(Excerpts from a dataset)
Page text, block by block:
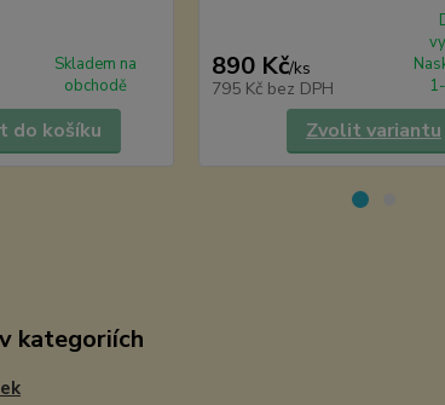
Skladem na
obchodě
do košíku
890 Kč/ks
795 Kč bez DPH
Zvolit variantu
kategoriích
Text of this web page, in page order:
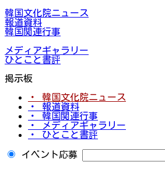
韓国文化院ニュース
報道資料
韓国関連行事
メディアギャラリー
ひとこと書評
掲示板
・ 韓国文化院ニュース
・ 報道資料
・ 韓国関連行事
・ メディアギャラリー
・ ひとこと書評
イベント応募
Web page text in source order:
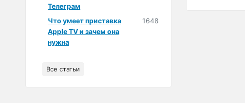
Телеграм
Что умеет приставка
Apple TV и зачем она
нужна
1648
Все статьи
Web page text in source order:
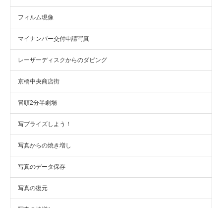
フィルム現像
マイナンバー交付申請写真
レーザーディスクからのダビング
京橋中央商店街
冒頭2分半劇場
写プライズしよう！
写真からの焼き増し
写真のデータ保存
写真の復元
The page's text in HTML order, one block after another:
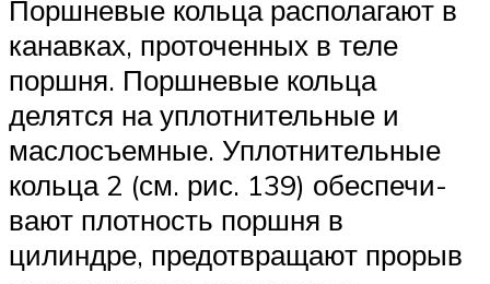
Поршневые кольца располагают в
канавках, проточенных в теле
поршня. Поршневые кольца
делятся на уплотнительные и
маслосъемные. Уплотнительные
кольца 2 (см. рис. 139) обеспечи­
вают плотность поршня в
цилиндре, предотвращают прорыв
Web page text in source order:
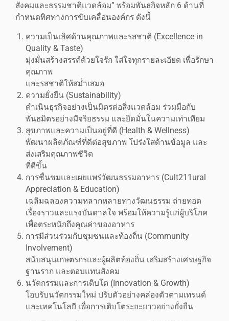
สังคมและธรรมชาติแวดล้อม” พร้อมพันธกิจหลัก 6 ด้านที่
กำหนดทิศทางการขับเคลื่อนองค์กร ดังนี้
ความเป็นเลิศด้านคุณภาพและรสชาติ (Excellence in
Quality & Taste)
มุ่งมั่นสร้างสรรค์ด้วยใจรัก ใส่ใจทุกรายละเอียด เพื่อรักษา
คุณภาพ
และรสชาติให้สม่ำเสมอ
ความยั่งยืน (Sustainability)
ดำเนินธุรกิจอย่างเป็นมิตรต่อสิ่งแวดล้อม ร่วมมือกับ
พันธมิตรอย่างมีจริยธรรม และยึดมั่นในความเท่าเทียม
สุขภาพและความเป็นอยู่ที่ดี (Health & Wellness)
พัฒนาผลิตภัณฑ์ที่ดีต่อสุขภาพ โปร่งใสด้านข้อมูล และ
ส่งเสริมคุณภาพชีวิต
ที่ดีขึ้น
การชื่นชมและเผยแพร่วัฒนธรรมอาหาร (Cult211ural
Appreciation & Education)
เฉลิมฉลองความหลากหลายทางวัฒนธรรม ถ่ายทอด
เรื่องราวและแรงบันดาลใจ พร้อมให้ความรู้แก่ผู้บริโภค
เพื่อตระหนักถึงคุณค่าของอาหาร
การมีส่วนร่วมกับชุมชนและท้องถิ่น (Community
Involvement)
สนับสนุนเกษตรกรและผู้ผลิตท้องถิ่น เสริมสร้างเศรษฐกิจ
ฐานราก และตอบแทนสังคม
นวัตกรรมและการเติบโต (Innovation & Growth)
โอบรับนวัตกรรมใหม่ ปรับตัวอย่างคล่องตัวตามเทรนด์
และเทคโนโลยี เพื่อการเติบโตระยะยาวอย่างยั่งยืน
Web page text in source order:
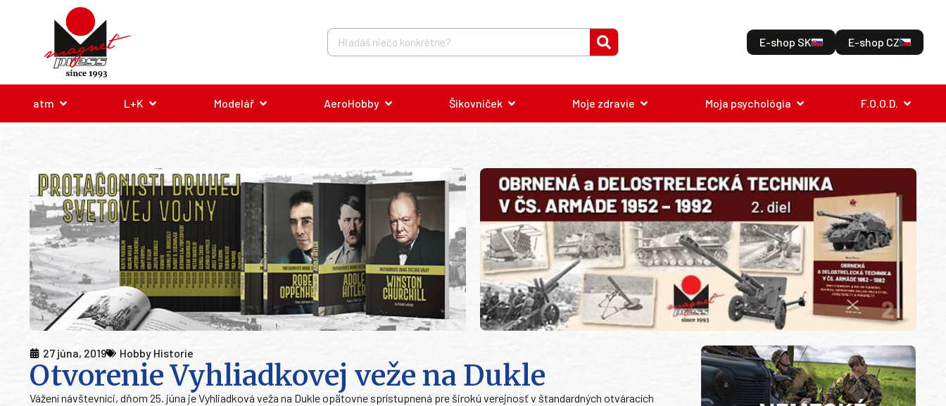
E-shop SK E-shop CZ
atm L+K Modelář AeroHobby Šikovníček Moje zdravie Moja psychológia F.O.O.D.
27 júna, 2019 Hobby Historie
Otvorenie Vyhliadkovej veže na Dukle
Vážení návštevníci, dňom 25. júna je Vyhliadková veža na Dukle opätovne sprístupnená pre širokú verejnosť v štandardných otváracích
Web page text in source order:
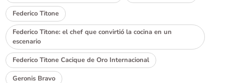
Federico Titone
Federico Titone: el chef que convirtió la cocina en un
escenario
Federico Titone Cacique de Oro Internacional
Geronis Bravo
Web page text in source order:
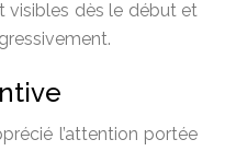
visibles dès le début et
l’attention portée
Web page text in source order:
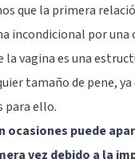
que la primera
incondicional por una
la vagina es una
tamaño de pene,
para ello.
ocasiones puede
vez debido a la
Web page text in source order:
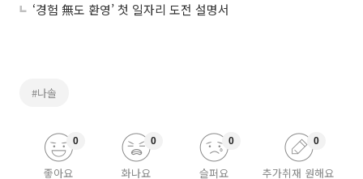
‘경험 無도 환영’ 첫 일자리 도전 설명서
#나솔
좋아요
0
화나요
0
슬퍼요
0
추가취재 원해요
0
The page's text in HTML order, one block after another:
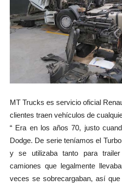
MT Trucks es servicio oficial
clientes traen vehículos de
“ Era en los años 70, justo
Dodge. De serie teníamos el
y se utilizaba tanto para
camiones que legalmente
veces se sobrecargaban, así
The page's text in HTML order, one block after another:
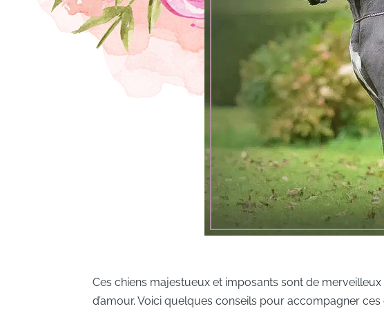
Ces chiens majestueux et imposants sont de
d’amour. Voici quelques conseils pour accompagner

» Problem requirements
Above are the records; copy exactly the lines from the line with "เรื่องราวและแร" through the line with "และเทคโนโลยี เ", both included.

» Answer section
เรื่องราวและแรงบันดาลใจ พร้อมให้ความรู้แก่ผู้บริโภค
เพื่อตระหนักถึงคุณค่าของอาหาร
การมีส่วนร่วมกับชุมชนและท้องถิ่น (Community
Involvement)
สนับสนุนเกษตรกรและผู้ผลิตท้องถิ่น เสริมสร้างเศรษฐกิจ
ฐานราก และตอบแทนสังคม
นวัตกรรมและการเติบโต (Innovation & Growth)
โอบรับนวัตกรรมใหม่ ปรับตัวอย่างคล่องตัวตามเทรนด์
และเทคโนโลยี เพื่อการเติบโตระยะยาวอย่างยั่งยืน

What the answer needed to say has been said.